- Problem details: Copy each line of the following material that has the string "mellan".

◆ ◆ ◆ ◆ ◆ ◆ ◆

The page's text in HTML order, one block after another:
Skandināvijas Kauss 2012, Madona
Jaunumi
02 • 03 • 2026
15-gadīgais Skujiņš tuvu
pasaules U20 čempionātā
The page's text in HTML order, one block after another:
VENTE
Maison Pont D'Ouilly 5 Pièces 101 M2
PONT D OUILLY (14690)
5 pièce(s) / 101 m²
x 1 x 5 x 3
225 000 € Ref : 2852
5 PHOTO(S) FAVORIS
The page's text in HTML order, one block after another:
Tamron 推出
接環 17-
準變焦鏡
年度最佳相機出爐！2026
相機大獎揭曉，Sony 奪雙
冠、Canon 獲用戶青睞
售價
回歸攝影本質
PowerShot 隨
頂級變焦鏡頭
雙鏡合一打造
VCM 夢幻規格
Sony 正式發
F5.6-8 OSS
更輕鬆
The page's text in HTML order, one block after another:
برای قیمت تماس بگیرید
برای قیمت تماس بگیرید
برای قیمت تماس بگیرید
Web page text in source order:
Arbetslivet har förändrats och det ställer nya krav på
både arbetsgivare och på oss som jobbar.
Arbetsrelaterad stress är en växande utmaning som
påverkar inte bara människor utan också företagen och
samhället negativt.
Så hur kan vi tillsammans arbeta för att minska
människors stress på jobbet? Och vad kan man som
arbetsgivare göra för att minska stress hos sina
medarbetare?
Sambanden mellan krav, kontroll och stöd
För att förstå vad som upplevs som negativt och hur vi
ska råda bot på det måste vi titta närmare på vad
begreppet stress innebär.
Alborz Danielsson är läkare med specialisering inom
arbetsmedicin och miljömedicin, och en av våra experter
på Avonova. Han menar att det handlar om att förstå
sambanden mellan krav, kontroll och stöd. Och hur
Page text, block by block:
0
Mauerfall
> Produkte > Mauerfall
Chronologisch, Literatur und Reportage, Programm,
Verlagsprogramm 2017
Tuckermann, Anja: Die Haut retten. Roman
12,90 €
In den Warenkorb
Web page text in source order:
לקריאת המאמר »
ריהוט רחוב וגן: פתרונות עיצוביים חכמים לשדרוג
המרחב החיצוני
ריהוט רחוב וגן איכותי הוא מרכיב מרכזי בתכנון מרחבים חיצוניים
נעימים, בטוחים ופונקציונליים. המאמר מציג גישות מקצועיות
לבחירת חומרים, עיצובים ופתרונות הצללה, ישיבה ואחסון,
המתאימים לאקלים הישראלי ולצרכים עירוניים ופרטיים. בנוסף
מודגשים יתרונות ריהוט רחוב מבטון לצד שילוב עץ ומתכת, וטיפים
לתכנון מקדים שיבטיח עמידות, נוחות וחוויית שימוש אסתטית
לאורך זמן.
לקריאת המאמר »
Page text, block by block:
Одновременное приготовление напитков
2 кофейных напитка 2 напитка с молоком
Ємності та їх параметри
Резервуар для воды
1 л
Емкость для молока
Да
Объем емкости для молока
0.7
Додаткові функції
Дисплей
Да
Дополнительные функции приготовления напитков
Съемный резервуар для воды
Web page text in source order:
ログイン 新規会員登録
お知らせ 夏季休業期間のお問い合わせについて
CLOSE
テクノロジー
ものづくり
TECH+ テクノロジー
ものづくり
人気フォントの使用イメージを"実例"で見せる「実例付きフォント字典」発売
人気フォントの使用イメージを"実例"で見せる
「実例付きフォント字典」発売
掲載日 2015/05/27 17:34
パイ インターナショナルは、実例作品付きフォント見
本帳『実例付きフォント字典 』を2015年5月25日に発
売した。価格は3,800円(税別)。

◆ ◆ ◆ ◆ ◆ ◆ ◆

- Answer to the exercise:
Sambanden mellan krav, kontroll och stöd
sambanden mellan krav, kontroll och stöd. Och hur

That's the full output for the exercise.